Come to think of it, I believe that meme was wondering about on UseNet from
before the early days. I think Vernor Vinge alluded to it in one of his
novels, (paraphrasing here) some interplanetary civilization crashing because
in-transit space traffic was so dense no new launches could occur in a useful
time frame due to safety-lock outs, and they didn't want to accept the risk in
changing the safety margins...

------
VBprogrammer
My favourite crazy bug was during a university course on autonomous robotics.
One of the other groups was using a a metal castor at the back of the robot
along with 2 driven wheels. After a little while their robot would completely
crash and stop responding.

I'd previously encountered a similar issue which was due to the library code
we'd been given which opened a new /dev/i2c file for each motor command,
eventually exceeding the max file handles and killing the program. So I
assumed it was something sensible like that.

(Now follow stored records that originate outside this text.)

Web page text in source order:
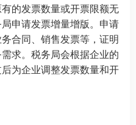
的发票数量或开票限额无
申请发票增量增版。申请
合同、销售发票等，证明
求。税务局会根据企业的
为企业调整发票数量和开
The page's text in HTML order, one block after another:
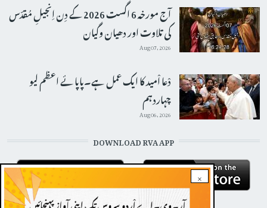
×
آج مورخہ 6 اگست 2026 کے دِن اِنجیلِ مُقدّس
کی تلاوت اور دھیان وگیان
Aug 07, 2026
دْعا اْمید کا ایک عمل ہے۔پاپائے اعظم لیو
چہاردہم
Aug 06, 2026
DOWNLOAD RVA APP
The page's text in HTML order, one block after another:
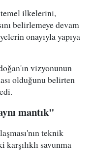
ilkelerini,
belirlemeye devam
onayıyla yapıya
vizyonunun
olduğunu belirten
mantık"
teknik
karşılıklı savunma
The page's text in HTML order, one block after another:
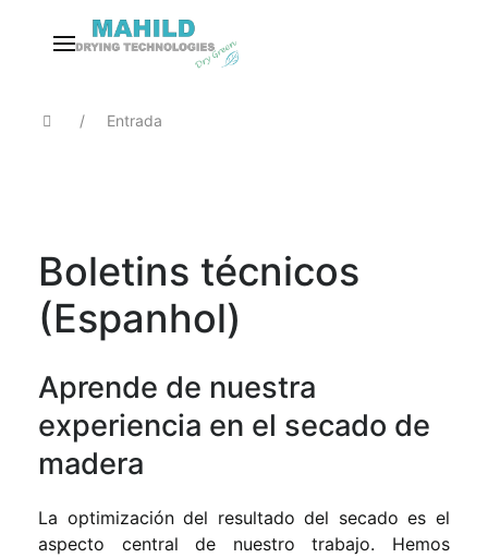
Entrada
Boletins técnicos
(Espanhol)
Aprende de nuestra
experiencia en el secado de
madera
La optimización del resultado del secado es el
aspecto central de nuestro trabajo. Hemos
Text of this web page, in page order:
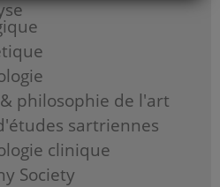
philosophie de l'art
sartriennes
clinique
Society
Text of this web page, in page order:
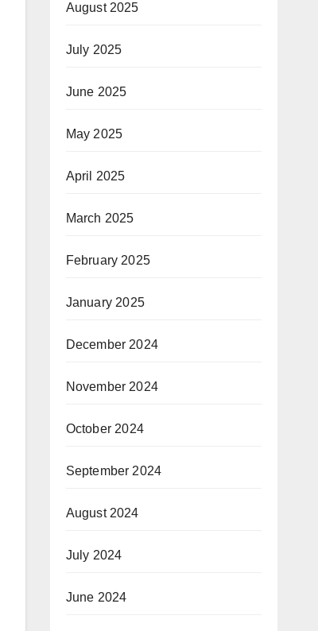
August 2025
July 2025
June 2025
May 2025
April 2025
March 2025
February 2025
January 2025
December 2024
November 2024
October 2024
September 2024
August 2024
July 2024
June 2024
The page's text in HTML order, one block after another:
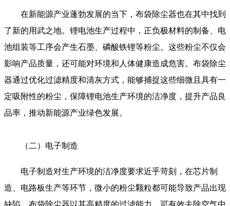
在新能源产业蓬勃发展的当下，布袋除尘器也在其中找到
了新的用武之地。锂电池生产过程中，正负极材料的制备、电
池组装等工序会产生石墨、磷酸铁锂等粉尘。这些粉尘不仅会
影响产品质量，还可能对环境和人体健康造成危害。布袋除尘
器通过优化过滤精度和清灰方式，能够捕捉这些细微且具有一
定吸附性的粉尘，保障锂电池生产环境的洁净度，提升产品良
品率，推动新能源产业绿色发展。
（二）电子制造
电子制造对生产环境的洁净度要求近乎苛刻，在芯片制
造、电路板生产等环节，微小的粉尘颗粒都可能导致产品出现
缺陷。布袋除尘器以其高精度的过滤能力，可有效去除空气中
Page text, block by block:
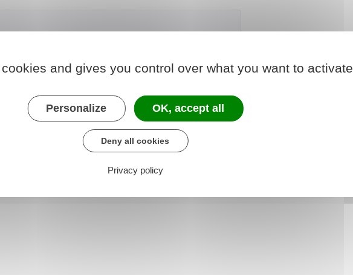
procuration de vote.
le formulaire (140.6 KB)
and gives you control over what you want to activate
Personalize OK, accept all
Deny all cookies
Privacy policy
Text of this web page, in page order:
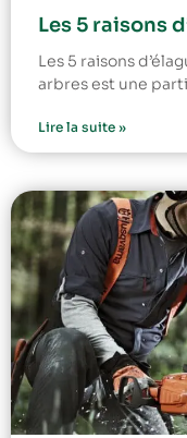
Les 5 raisons
Les 5 raisons
arbres est une
Lire la suite »

Some time later they got all excited and called us over to explain the real
reason it was crashing. Their robot would initially work fine for a reasonable
period of time. Then when the robot drove over the metallic tape on the floor
of the arena it would die. The robot must have been building up a static
charge while moving around which would eventually be dissipated when the metal
touched the tape.

I wouldn't have believed it had they not setup two tests, one outside the
normal arena and one inside. Changing the metal castor for a bit of lego fixed
the problem.

------
schemescape
Obvious in retrospect, but very surprising to my inexperienced past self:

I'd been working on some C code for an hour or two. It wasn't behaving how I
expected it to (and at the time I knew nothing of debuggers), so I added a
print statement and recompiled. I got a compilation error: something like
"Syntax error on line 123: #incl5de <stdio.h>". Shocked, I scrolled to that
line in my text editor to fix the typo, but it wasn't there. I compiled the
same code again and there were no errors.

Turns out there wasn't a bug in my code! I immediately shut down my computer
because my RAM was going bad. To this day, what surprises me most is that my
computer was able to successfully boot and behave normally for an hour or two,
even though random bits were apparently being flipped.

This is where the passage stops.